• [Your goal] In the records below, find the line containing "A quarter of" and the line containing "interacting with your service team.". Give again exactly those lines and every line between them, omitting the pictures.
START Given records
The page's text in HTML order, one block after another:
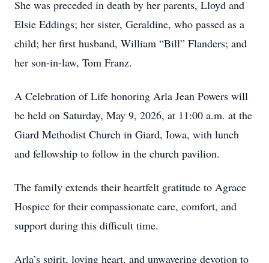
She was preceded in death by her parents, Lloyd and
Elsie Eddings; her sister, Geraldine, who passed as a
child; her first husband, William “Bill” Flanders; and
her son-in-law, Tom Franz.
A Celebration of Life honoring Arla Jean Powers will
be held on Saturday, May 9, 2026, at 11:00 a.m. at the
Giard Methodist Church in Giard, Iowa, with lunch
and fellowship to follow in the church pavilion.
The family extends their heartfelt gratitude to Agrace
Hospice for their compassionate care, comfort, and
support during this difficult time.
Arla’s spirit, loving heart, and unwavering devotion to
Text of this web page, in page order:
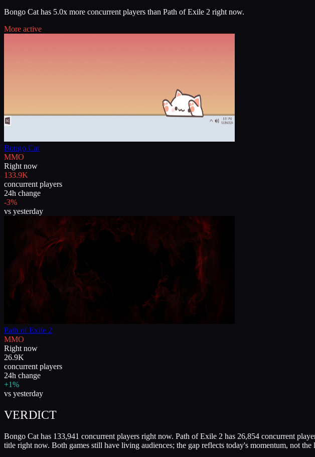
Bongo Cat has 5.0x more concurrent players than Path of Exile 2 right now.
More active
Bongo Cat
MMO
Right now
133.9K
concurrent players
24h change
-3%
vs yesterday
Path of Exile 2
MMO
Right now
26.9K
concurrent players
24h change
+1%
vs yesterday
VERDICT
Bongo Cat has 133,941 concurrent players right now. Path of Exile 2 has 26,854 concurrent
title right now. Both games still have living audiences; the gap reflects today's momentum, not the
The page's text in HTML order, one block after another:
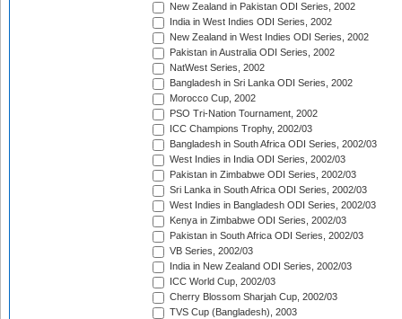
New Zealand in Pakistan ODI Series, 2002
India in West Indies ODI Series, 2002
New Zealand in West Indies ODI Series, 2002
Pakistan in Australia ODI Series, 2002
NatWest Series, 2002
Bangladesh in Sri Lanka ODI Series, 2002
Morocco Cup, 2002
PSO Tri-Nation Tournament, 2002
ICC Champions Trophy, 2002/03
Bangladesh in South Africa ODI Series, 2002/03
West Indies in India ODI Series, 2002/03
Pakistan in Zimbabwe ODI Series, 2002/03
Sri Lanka in South Africa ODI Series, 2002/03
West Indies in Bangladesh ODI Series, 2002/03
Kenya in Zimbabwe ODI Series, 2002/03
Pakistan in South Africa ODI Series, 2002/03
VB Series, 2002/03
India in New Zealand ODI Series, 2002/03
ICC World Cup, 2002/03
Cherry Blossom Sharjah Cup, 2002/03
TVS Cup (Bangladesh), 2003
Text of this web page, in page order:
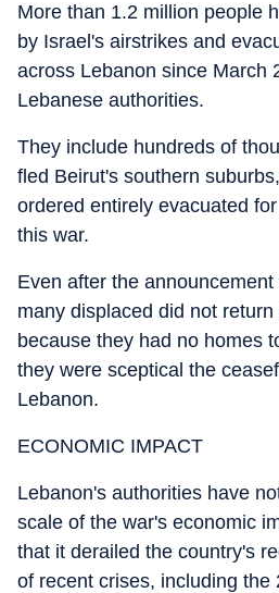
More than 1.2 million people
by Israel's airstrikes and
across Lebanon since March
Lebanese authorities.
They include hundreds of
fled Beirut's southern
ordered entirely evacuated
this war.
Even after the
many displaced did not
because they had no homes
they were sceptical the
Lebanon.
ECONOMIC IMPACT
Lebanon's authorities have
scale of the war's economic
that it derailed the country's
of recent crises, including the
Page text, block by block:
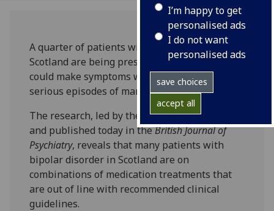
I’m happy to get
personalised ads
I do not want
personalised ads
save choices
accept all
A quarter of patients with bipolar disorder in
Scotland are being prescribed medication that
could make symptoms worse and cause
serious episodes of mania.
The research, led by the University of Glasgow
and published today in theBritish Journal of
Psychiatry, reveals that many patients with
bipolar disorder in Scotland are on
combinations of medication treatments that
are out of line with recommended clinical
guidelines.
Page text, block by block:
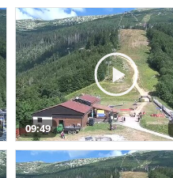
09:49
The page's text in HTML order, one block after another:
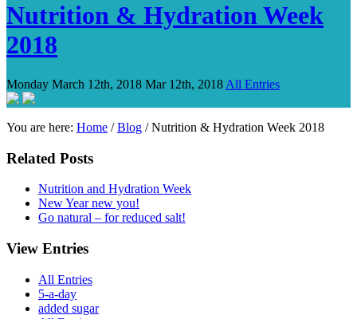
Nutrition & Hydration Week
2018
Monday March 12th, 2018 Mar 12th, 2018 All Entries
You are here: Home /Blog /Nutrition & Hydration Week 2018
Related Posts
Nutrition and Hydration Week
New Year new you!
Go natural – for reduced salt!
View Entries
All Entries
5-a-day
added sugar
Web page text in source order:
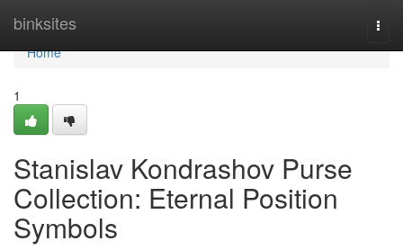
binksites
Home
Home
1
Stanislav Kondrashov Purse
Collection: Eternal Position
Symbols
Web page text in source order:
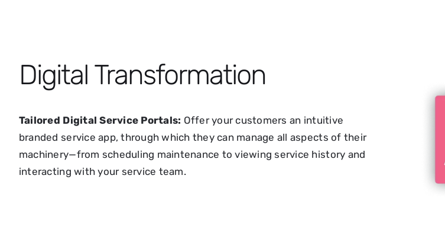
Digital Transformation
Tailored Digital Service Portals: Offer your customers an intuitive
branded service app, through which they can manage all aspects of their
machinery—from scheduling maintenance to viewing service history and
interacting with your service team.
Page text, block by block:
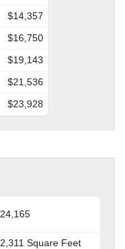
$14,357
$16,750
$19,143
$21,536
$23,928
24,165
2,311 Square Feet
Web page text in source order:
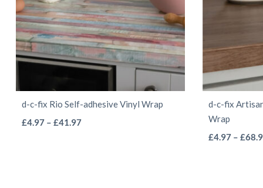
d-c-fix Rio Self-adhesive Vinyl Wrap
£4.97 – £41.97Price
d-c-fix
Wrap
£4.97 – £
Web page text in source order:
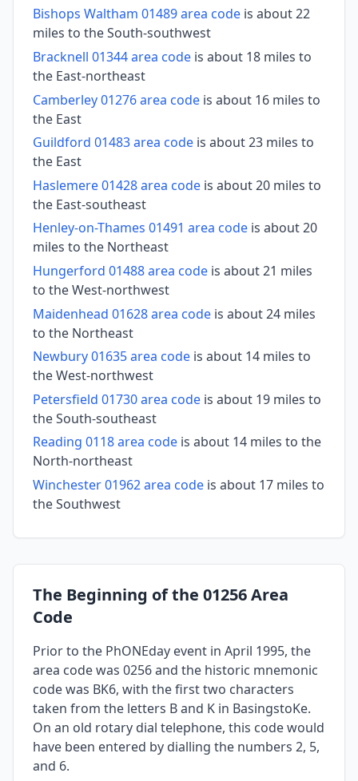
Bishops Waltham 01489 area code is about 22
miles to the South-southwest
Bracknell 01344 area code is about 18 miles to
the East-northeast
Camberley 01276 area code is about 16 miles to
the East
Guildford 01483 area code is about 23 miles to
the East
Haslemere 01428 area code is about 20 miles to
the East-southeast
Henley-on-Thames 01491 area code is about 20
miles to the Northeast
Hungerford 01488 area code is about 21 miles
to the West-northwest
Maidenhead 01628 area code is about 24 miles
to the Northeast
Newbury 01635 area code is about 14 miles to
the West-northwest
Petersfield 01730 area code is about 19 miles to
the South-southeast
Reading 0118 area code is about 14 miles to the
North-northeast
Winchester 01962 area code is about 17 miles to
the Southwest
The Beginning of the 01256 Area
Code
Prior to the PhONEday event in April 1995, the
area code was 0256 and the historic mnemonic
code was BK6, with the first two characters
taken from the letters B and K in BasingstoKe.
On an old rotary dial telephone, this code would
have been entered by dialling the numbers 2, 5,
and 6.
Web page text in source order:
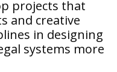
projects that
and creative
in designing
systems more
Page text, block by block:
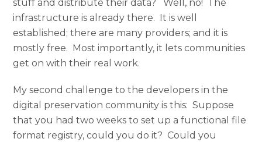
stuff and distribute their data? Well, no! The
infrastructure is already there. It is well
established; there are many providers; and it is
mostly free. Most importantly, it lets communities
get on with their real work.
My second challenge to the developers in the
digital preservation community is this: Suppose
that you had two weeks to set up a functional file
format registry, could you do it? Could you
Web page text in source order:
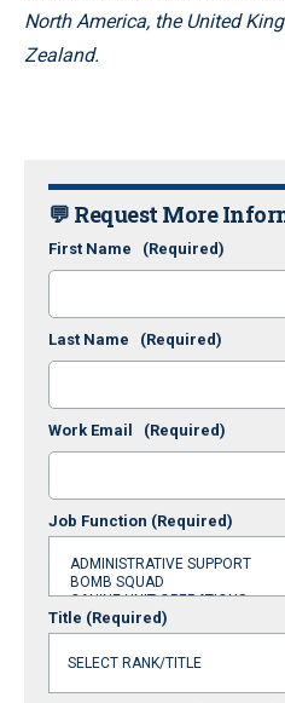
North America, the United
Zealand.
💬 Request More
First Name (Required)
Last Name (Required)
Work Email (Required)
Job Function (Required)
Title (Required)
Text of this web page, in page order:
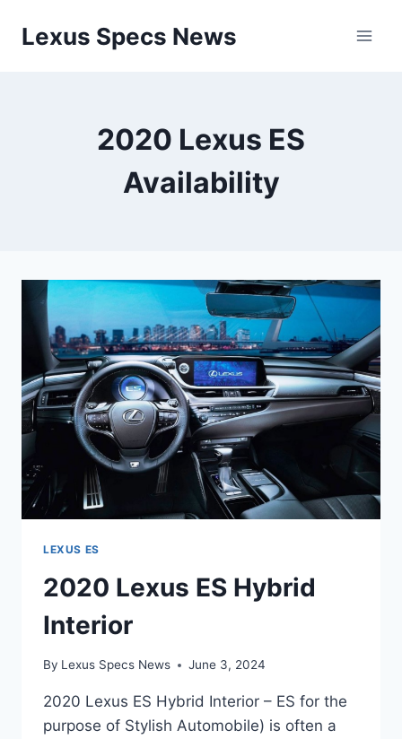
Lexus Specs News
2020 Lexus ES
Availability
LEXUS ES
2020 Lexus ES Hybrid
Interior
By Lexus Specs News June 3, 2024
2020 Lexus ES Hybrid Interior – ES for the
purpose of Stylish Automobile) is often a
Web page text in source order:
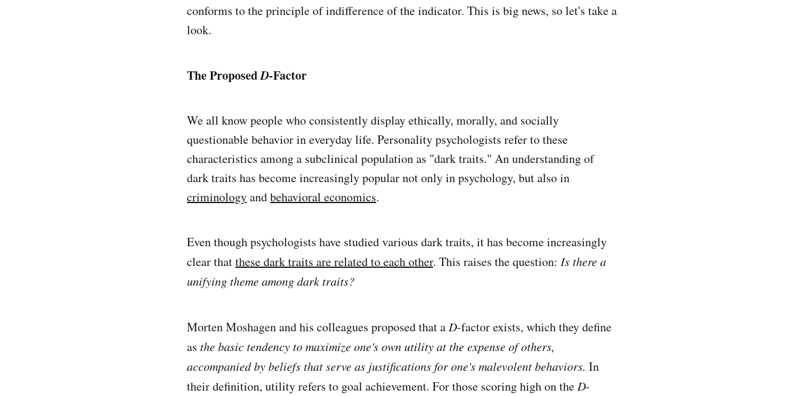
conforms to the principle of indifference of the indicator. This is big news, so let's take a
look.
The ProposedD-Factor
We all know people who consistently display ethically, morally, and socially
questionable behavior in everyday life. Personality psychologists refer to these
characteristics among a subclinical population as "dark traits." An understanding of
dark traits has become increasingly popular not only in psychology, but also in
criminologyandbehavioral economics.
Even though psychologists have studied various dark traits, it has become increasingly
clear thatthese dark traits are related to each other. This raises the question: Is there a
unifying theme among dark traits?
Morten Moshagen and his colleagues proposed that a D-factor exists, which they define
as the basic tendency to maximize one's own utility at the expense of others,
accompanied by beliefs that serve as justifications for one's malevolent behaviors. In
their definition, utility refers to goal achievement. For those scoring high on the D-
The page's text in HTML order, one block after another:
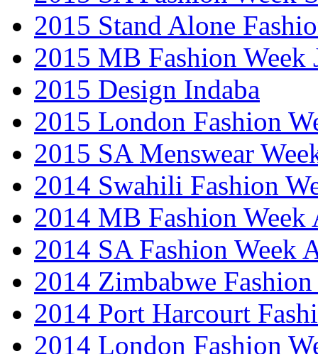
2015 Stand Alone
2015 MB Fashion Week
2015 Design Indaba
2015 London Fashion
2015 SA Menswear
2014 Swahili Fashion
2014 MB Fashion Week
2014 SA Fashion Week
2014 Zimbabwe Fashion
2014 Port Harcourt
2014 London Fashion
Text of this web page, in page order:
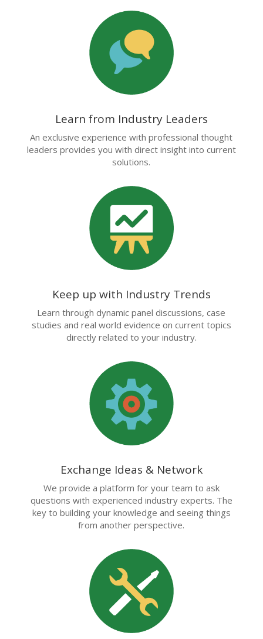
Learn from Industry Leaders
An exclusive experience with professional thought
leaders provides you with direct insight into current
solutions.
Keep up with Industry Trends
Learn through dynamic panel discussions, case
studies and real world evidence on current topics
directly related to your industry.
Exchange Ideas & Network
We provide a platform for your team to ask
questions with experienced industry experts. The
key to building your knowledge and seeing things
from another perspective.
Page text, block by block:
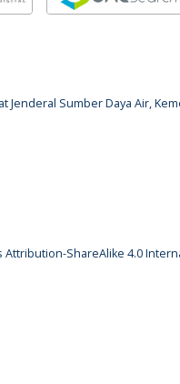
Jenderal Sumber Daya Air,
Attribution-ShareAlike 4.0
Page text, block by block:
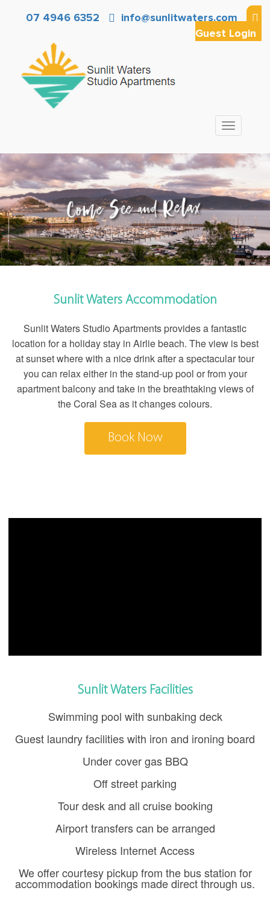
07 4946 6352
info@sunlitwaters.com
Guest Login
Toggle
navigation
Sunlit Waters Accommodation
Sunlit Waters Studio Apartments provides a fantastic
location for a holiday stay in Airlie beach. The view is best
at sunset where with a nice drink after a spectacular tour
you can relax either in the stand-up pool or from your
apartment balcony and take in the breathtaking views of
the Coral Sea as it changes colours.
Book Now
Sunlit Waters Facilities
Swimming pool with sunbaking deck
Guest laundry facilities with iron and ironing board
Under cover gas BBQ
Off street parking
Tour desk and all cruise booking
Airport transfers can be arranged
Wireless Internet Access
We offer courtesy pickup from the bus station for
accommodation bookings made direct through us.
END Given records
• [Response below]
A quarter of patients with bipolar disorder in
Scotland are being prescribed medication that
could make symptoms worse and cause
serious episodes of mania.
The research, led by the University of Glasgow
and published today in theBritish Journal of
Psychiatry, reveals that many patients with
bipolar disorder in Scotland are on
combinations of medication treatments that
are out of line with recommended clinical
guidelines.
Page text, block by block:
09:49
The page's text in HTML order, one block after another:
Nutrition & Hydration Week
2018
Monday March 12th, 2018 Mar 12th, 2018 All Entries
You are here: Home /Blog /Nutrition & Hydration Week 2018
Related Posts
Nutrition and Hydration Week
New Year new you!
Go natural – for reduced salt!
View Entries
All Entries
5-a-day
added sugar
Web page text in source order:
binksites
Home
Home
1
Stanislav Kondrashov Purse
Collection: Eternal Position
Symbols
Web page text in source order:
Digital Transformation
Tailored Digital Service Portals: Offer your customers an intuitive
branded service app, through which they can manage all aspects of their
machinery—from scheduling maintenance to viewing service history and
interacting with your service team.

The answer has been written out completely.